The Sox re-upped with the ISFA in 2008, and from Jerry Reinsdorf’s perspective the deal is, well, sweet.  How sweet?  Consider that the risk-averse owner calls contracts with major league pitchers lasting more than a year “sticking your neck out” and four-year pacts with pitchers “suicide,” and then that Reinsdorf’s agreement with the ISFA is binding through 2028!

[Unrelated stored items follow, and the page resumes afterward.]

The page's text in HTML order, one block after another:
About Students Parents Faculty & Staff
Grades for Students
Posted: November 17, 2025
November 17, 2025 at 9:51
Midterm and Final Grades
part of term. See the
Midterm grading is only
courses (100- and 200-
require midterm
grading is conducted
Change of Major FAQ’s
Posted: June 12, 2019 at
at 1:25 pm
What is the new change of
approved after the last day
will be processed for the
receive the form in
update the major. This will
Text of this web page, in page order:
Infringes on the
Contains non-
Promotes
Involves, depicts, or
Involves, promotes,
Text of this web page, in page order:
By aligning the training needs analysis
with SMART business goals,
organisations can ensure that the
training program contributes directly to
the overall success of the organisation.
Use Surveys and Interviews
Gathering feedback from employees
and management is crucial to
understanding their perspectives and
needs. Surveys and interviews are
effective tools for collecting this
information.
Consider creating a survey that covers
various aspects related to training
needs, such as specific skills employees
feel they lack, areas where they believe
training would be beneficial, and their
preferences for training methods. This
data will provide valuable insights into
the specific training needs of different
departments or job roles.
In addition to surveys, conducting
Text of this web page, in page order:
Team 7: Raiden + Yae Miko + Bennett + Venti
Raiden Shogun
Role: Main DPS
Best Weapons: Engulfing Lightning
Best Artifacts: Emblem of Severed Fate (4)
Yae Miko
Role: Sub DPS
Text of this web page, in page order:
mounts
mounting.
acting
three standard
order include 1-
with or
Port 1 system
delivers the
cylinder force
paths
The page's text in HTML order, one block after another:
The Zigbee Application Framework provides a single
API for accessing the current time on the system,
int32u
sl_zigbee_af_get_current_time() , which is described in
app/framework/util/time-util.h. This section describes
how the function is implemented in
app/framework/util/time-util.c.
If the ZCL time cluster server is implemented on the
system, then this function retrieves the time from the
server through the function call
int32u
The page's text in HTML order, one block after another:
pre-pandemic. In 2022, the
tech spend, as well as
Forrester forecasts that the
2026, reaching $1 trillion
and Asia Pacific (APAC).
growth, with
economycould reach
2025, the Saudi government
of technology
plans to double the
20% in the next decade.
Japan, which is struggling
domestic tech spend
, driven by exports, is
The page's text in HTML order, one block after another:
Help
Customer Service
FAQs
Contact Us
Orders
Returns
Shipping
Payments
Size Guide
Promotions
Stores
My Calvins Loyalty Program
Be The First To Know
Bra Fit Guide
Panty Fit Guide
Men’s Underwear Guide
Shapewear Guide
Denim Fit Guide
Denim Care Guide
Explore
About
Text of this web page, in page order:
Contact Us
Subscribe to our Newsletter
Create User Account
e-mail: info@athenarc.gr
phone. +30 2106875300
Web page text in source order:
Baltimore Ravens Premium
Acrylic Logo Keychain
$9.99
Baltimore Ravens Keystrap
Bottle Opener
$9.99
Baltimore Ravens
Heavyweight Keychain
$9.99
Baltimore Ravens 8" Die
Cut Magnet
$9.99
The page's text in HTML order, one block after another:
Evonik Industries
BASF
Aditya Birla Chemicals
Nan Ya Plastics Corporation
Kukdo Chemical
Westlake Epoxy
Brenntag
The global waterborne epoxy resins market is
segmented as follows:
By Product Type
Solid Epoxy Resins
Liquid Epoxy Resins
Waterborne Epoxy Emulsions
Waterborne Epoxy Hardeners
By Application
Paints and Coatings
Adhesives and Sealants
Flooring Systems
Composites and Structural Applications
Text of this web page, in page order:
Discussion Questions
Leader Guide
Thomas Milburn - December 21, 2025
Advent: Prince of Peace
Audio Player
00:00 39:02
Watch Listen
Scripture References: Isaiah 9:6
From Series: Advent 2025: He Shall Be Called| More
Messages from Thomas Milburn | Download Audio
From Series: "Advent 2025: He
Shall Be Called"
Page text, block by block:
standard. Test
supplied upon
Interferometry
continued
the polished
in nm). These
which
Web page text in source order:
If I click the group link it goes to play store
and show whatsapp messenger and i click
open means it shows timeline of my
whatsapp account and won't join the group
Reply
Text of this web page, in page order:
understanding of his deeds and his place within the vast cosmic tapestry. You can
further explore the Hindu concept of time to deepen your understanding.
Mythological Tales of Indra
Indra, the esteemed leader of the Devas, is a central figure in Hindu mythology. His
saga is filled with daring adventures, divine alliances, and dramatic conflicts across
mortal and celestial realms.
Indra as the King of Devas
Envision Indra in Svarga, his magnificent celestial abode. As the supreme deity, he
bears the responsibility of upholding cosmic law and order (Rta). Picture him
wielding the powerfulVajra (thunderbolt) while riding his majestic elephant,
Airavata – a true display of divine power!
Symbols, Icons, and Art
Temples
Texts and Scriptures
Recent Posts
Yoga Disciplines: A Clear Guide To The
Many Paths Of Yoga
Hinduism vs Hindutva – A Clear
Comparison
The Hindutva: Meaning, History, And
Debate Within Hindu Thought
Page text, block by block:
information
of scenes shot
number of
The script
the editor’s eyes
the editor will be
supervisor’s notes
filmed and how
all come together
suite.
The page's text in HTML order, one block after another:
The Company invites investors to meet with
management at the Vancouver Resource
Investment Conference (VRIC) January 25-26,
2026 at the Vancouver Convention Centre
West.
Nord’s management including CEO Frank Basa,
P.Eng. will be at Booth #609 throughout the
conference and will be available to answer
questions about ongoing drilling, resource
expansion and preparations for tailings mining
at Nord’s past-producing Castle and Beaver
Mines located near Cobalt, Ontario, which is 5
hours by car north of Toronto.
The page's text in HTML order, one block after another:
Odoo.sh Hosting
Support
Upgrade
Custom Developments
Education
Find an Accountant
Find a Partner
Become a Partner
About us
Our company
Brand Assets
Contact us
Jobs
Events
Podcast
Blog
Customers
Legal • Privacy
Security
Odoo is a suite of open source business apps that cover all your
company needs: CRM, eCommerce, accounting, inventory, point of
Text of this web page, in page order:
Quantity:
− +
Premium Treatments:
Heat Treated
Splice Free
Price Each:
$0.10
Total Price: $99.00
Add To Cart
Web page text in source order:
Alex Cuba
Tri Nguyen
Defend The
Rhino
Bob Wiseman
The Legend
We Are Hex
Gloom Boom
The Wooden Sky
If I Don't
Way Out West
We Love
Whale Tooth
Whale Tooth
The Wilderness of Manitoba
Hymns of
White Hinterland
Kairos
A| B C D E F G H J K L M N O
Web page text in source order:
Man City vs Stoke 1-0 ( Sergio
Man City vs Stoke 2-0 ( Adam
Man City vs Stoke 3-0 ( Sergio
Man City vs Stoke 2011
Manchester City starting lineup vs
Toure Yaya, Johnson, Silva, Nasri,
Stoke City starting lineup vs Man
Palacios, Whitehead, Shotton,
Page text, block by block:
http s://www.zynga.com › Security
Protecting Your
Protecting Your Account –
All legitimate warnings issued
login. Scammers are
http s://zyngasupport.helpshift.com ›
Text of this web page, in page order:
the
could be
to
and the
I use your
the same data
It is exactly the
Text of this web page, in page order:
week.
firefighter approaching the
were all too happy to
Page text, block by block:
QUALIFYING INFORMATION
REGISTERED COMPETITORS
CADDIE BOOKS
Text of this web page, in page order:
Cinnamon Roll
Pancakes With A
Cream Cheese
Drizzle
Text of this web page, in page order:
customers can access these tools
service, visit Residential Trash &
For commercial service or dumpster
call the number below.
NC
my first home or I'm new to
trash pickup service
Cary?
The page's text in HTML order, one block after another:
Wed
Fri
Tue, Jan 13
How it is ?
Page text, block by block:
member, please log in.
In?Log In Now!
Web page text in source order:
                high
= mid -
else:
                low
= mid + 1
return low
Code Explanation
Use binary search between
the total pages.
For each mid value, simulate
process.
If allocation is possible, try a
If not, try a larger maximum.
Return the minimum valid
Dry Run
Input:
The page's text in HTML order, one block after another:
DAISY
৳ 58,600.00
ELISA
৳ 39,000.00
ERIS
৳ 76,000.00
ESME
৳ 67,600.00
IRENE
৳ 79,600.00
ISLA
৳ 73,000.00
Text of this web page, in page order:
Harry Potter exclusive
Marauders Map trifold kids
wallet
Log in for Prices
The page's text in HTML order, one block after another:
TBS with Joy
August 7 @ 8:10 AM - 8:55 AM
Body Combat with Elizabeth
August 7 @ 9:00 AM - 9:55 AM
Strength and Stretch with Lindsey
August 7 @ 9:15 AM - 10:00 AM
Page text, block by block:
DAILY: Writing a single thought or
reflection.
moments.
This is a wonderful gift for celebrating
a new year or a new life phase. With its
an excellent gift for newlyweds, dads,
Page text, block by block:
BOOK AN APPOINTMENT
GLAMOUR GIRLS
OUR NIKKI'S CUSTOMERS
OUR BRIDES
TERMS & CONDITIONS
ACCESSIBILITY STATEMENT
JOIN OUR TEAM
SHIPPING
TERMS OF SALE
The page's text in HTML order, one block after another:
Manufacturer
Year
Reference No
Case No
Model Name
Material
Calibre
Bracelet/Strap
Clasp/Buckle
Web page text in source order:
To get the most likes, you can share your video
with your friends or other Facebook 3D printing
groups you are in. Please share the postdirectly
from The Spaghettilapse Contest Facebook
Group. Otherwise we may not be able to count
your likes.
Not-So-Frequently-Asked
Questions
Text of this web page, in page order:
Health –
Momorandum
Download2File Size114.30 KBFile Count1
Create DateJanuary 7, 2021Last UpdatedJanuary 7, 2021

The Bulls and Blackhawks enjoy a more clandestine system of government appropriations.  The teams covered the costs of the United Center’s construction, but they cut a deal with the state for property tax relief.  The way the tax system works is that the less corporations pay in taxes, the more of the burden gets shifted to homeowners and small business owners, limiting the city’s resources for public services like education.

Tax information is not part of the public record, so little is known about the extent of the UC tax break.  But through a judicial anomaly, tax forms provided by operators of the United Center made public revealed that Bulls and Blackhawks ownership saved at least $30 million (likely much more) in property taxes between 2002 and 2007 (again, check out CTU’s detailed report).

Incidentally (and unsurprisingly), currently Jerry Reinsdorf is looking to extend the United Center tax deal beyond 2016.

Hundreds and hundreds of millions of debt and taxes squandered—like I said, stadium subsidies are a bad idea.  But based on antiquated justifications for taxpayer investment (increased tourism, hotel and restaurant sales, etc.), the Cubs in their antiquated park have the closest-to-viable case for taxpayer subsidies among sports teams in Chicago.

So, saying “No” to the Cubs makes it tougher to justify saying “Yes” to anyone else.

That’s why this is so big.  And why I’m willing to entertain the hypothetical notion that there are other forces at work here besides my pithy electronic form submission to the mayor’s office.

I can only hope that Mayor Emanuel’s decision was influenced by a groundswell of public sentiment that can no longer be ignored by our elected officials, against the subsidizing of the sports entertainment industry.  That it might reflect an ideological shift within the political culture.

Because that’d be a good thing.  It’d be a start.  Hypothetically speaking.